Day Traders Diary
The stock market enjoyed a broad rally on Friday that lifted the S&P 500 (+2.1%) back above its 200-day moving average (2,065). The daylong surge helped the benchmark index turn this week's loss into a slim gain of 0.1%.
Equities charged out of the gate and doubled their gains during afternoon action even though the November Employment Situation report came in ahead of expectations (211,000; Briefing.com consensus 196,000), which is unlikely to get in the way of the Federal Reserve's rate hike plans.
Interestingly, Treasuries stumbled immediately after the release of today's data, but they followed that move with a charge to new session highs. The 10-yr note ended near its best level of the session, pressuring its yield four basis points to 2.27%. Meanwhile, the Dollar Index (98.35, +0.43) climbed 0.4%, erasing a portion of its 2.3% loss from yesterday.
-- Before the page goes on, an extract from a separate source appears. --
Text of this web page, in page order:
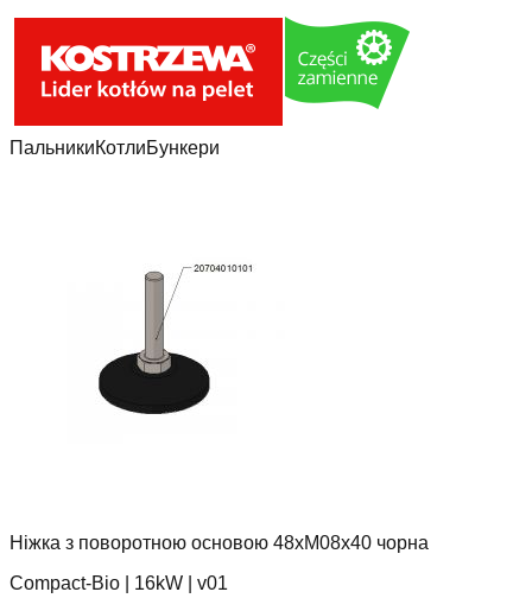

Nine of ten sectors ended the day in the green while energy (-0.6%) spent the day in negative territory with crude oil contributing to the weakness. WTI crude settled near its low, surrendering 2.4% to $40.08/bbl. The energy component fell from the $41.50/bbl level this morning in reaction to reports that OPEC has agreed to increase its daily production target to 31.5 million barrels from 30.0 million; however, the official OPEC statement released in the late morning did not specify a production target. For the week, crude oil lost 3.9% while the energy sector fell 4.6%.
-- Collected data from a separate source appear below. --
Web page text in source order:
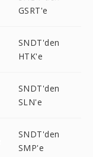
GSRT'e
SNDT'den
HTK'e
SNDT'den
SLN'e
SNDT'den
SMP'e

On the flip side, nine groups posted gains with eight adding 1.4% or more. Top-weighted sectors traded comfortably ahead of their peers with technology (+2.5%), financials (+2.7%), and health care (+2.4%) holding the lead into the close. The technology sector rallied thanks to relative strength in large cap names like Apple (AAPL 119.03, +3.83), Alphabet (GOOGL 779.21, +11.01), and Microsoft (MSFT 55.91, +1.71) while high-beta chipmakers underperformed intraday, but the PHLX Semiconductor Index rallied into the close to end the day higher by 1.9%.
Elsewhere among cyclical sectors, the industrial space (+1.5%) spent the day behind the broader market due to relative weakness among transport stocks. The Dow Jones Transportation Average climbed 0.8%, but railroad names struggled with Norfolk Southern (NSC 92.06, -1.05) falling 1.1% after rejecting an unsolicited offer from Canadian Pacific (CP 134.49, -6.42).
Today's daylong charge invited above-average participation with nearly a billion shares changing hands at the NYSE floor.
Economic data included Nonfarm Payrolls and Trade Balance:
Nonfarm payrolls increased by 211,000 (Briefing.com consensus 196,000)
October nonfarm payrolls revised to 298,000 from 271,000
Private sector payrolls increased by 197,000 (Briefing.com consensus 185,000)
October private sector payrolls revised to 304,000 from 268,000
Unemployment rate was 5.0% (Briefing.com consensus 5.0%) versus 5.0% in October
The U6 unemployment rate, which accounts for the total unemployed plus persons marginally attached to the labor force and the underemployed, was 9.9% versus 9.8% in October
Average hourly earnings increased 0.2% (Briefing.com consensus 0.2%) after increasing 0.4% in October
The average workweek was 34.5 hours (Briefing.com consensus 34.5) versus 34.6 hours in October
The labor force participation rate was 62.5% versus 62.4% in October
The US trade deficit widened to $43.90 billion from an upwardly revised $42.50 billion (from -$40.80 billion) in September while the Briefing.com consensus expected the trade deficit to be $43.0 billion
October exports were $184.10 billion, which was $2.70 billion less than September exports. October imports were $228.00 billion, which was $1.30 billion less than September imports
Monday's data will be limited to the 15:00 ET release of the October Consumer Credit report.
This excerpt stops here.